I think you're confusing the behavior of text()
with that of converting an element node to a string value. The difference shows up in cases where <p>
has child elements with text, such as <acronym>
.
What text()
does is select individual text nodes. With no explicit namespace axis, it selects text nodes that are children of the context node. Inside p[...]
, the context node is a <p>
element. So text()
inside that predicate selects only nodes that are children (not grandchildren) of the context node. In your example, the <p>
element has three child nodes:
- text node
"My "
- element node named
acronym
- text node
" message"
Therefore, text()
(in the context of p
element) would return a nodeset of two text nodes, whose values are My
and message
.
When evaluated as a string, as in contains(text(), ...)
, a nodeset is treated as follows: the string value of the first node is returned, and the rest are ignored.
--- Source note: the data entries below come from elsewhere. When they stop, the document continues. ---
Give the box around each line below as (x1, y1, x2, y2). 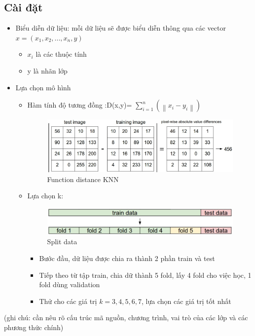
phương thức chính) (4, 322, 64, 332)
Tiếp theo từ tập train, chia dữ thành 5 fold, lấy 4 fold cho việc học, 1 (39, 269, 252, 280)
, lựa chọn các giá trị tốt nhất (142, 296, 231, 306)
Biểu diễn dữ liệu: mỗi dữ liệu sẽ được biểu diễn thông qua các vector (15, 23, 226, 33)
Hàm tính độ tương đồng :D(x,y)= (27, 100, 132, 110)
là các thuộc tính (36, 49, 87, 59)
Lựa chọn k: (27, 190, 64, 201)
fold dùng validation (39, 279, 100, 290)

So in your example, the nodeset returned by text()
evaluates to "My "
, that is, the content of the first child text node. Your XPath expression then is equivalent to p[contains("My ", "My error message")]
for the p
you're trying to match. That of course fails. The predicate is false, so no p
element is returned.
You wanted the string content of all descendant text nodes to be concatenated, but that's not what text()
does. To get that, evaluate the <p>
element itself as a string. E.g.
p[contains(., "...")]
.
means the context node, which inside p[...]
is the p
element. When you evaluate the p
element as a string, the result is the concatenation of all descendant text nodes.